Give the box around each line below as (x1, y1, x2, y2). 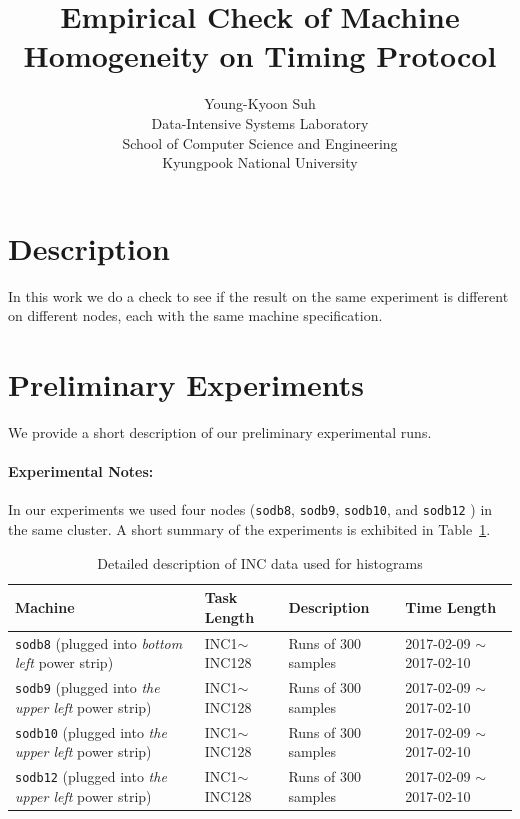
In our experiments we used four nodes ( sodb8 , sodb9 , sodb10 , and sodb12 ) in (8, 499, 493, 520)
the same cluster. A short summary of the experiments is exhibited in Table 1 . (8, 518, 491, 539)
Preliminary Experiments (8, 364, 364, 404)
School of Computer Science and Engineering (122, 132, 398, 153)
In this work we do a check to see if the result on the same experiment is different (8, 285, 509, 306)
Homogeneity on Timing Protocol (23, 35, 497, 76)
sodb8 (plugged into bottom (15, 632, 183, 653)
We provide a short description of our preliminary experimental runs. (8, 421, 432, 442)

________________________________________

The task. For every line above that has "short" in it, copy the line.

Output.
the same cluster. A short summary of the experiments is exhibited in Table 1 . (8, 518, 491, 539)
We provide a short description of our preliminary experimental runs. (8, 421, 432, 442)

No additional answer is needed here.